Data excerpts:
○ ○ ○
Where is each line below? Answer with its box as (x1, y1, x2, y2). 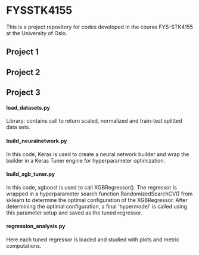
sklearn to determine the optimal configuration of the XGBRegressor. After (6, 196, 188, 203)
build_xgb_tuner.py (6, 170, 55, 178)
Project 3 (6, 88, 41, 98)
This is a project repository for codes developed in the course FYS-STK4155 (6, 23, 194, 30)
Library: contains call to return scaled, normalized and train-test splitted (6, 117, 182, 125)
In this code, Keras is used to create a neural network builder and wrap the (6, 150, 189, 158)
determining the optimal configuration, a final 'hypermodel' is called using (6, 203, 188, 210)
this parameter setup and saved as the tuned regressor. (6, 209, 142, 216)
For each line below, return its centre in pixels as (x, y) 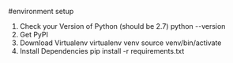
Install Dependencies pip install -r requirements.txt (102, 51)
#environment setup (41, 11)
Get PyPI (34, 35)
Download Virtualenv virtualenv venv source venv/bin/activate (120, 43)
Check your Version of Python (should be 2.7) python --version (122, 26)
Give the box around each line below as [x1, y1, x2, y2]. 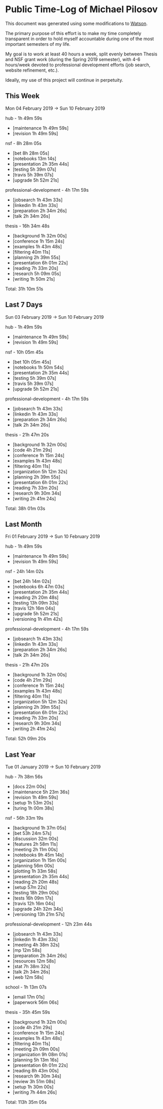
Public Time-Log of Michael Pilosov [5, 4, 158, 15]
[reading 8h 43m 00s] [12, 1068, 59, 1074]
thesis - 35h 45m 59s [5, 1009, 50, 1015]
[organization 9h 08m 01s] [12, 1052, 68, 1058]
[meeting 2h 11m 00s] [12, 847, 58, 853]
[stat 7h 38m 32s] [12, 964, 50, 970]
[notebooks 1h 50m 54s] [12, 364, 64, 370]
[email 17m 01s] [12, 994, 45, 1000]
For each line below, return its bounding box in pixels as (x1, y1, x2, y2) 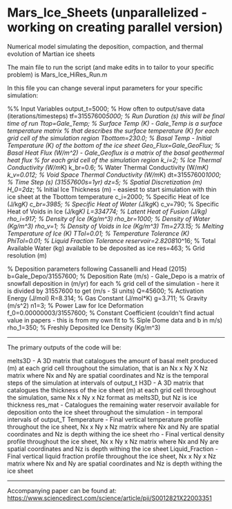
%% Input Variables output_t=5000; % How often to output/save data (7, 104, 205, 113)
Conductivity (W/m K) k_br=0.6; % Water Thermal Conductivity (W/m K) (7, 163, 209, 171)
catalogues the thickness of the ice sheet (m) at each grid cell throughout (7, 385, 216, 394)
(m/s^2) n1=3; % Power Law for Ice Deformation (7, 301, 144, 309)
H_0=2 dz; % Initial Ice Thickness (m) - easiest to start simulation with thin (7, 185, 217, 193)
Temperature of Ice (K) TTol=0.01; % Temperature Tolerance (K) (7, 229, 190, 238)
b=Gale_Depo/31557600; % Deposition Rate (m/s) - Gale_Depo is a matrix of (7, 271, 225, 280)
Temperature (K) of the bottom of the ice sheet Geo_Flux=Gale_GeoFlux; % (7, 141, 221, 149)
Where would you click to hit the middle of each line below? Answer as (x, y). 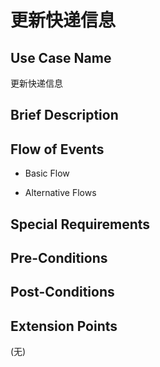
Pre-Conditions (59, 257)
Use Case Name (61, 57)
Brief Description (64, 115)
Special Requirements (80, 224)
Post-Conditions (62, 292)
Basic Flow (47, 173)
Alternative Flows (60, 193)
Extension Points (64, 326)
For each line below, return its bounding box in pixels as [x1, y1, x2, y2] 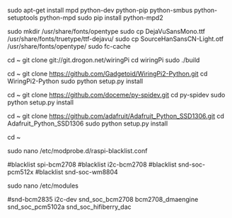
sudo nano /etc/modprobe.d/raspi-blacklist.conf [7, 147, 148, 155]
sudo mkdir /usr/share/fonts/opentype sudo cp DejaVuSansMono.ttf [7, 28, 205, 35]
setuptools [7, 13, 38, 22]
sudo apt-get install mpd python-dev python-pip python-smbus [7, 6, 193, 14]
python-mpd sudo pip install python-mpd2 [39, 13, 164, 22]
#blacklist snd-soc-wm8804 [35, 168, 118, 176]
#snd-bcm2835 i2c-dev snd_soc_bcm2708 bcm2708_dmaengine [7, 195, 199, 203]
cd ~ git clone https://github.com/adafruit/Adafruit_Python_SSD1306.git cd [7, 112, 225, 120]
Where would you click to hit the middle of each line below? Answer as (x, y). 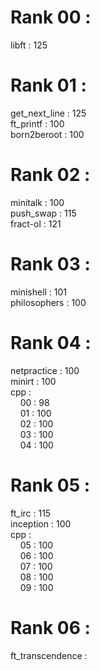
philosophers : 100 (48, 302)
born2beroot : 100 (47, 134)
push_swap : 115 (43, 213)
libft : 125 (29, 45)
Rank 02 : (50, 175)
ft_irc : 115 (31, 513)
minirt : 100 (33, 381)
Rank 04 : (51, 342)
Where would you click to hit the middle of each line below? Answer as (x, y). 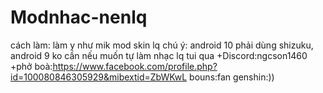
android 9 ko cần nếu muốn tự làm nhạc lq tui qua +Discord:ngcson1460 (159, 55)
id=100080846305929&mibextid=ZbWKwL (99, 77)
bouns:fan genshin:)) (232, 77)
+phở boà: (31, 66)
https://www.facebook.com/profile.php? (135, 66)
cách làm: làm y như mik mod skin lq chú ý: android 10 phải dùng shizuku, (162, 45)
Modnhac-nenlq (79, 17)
○ ○ ○
• [Work instruction] Out of the data above, return each line where the word "sheet" can be found.

• [Reply to the exercise]
catalogues the thickness of the ice sheet (m) at each grid cell throughout (7, 385, 216, 394)
Temperature (K) of the bottom of the ice sheet Geo_Flux=Gale_GeoFlux; % (7, 141, 221, 149)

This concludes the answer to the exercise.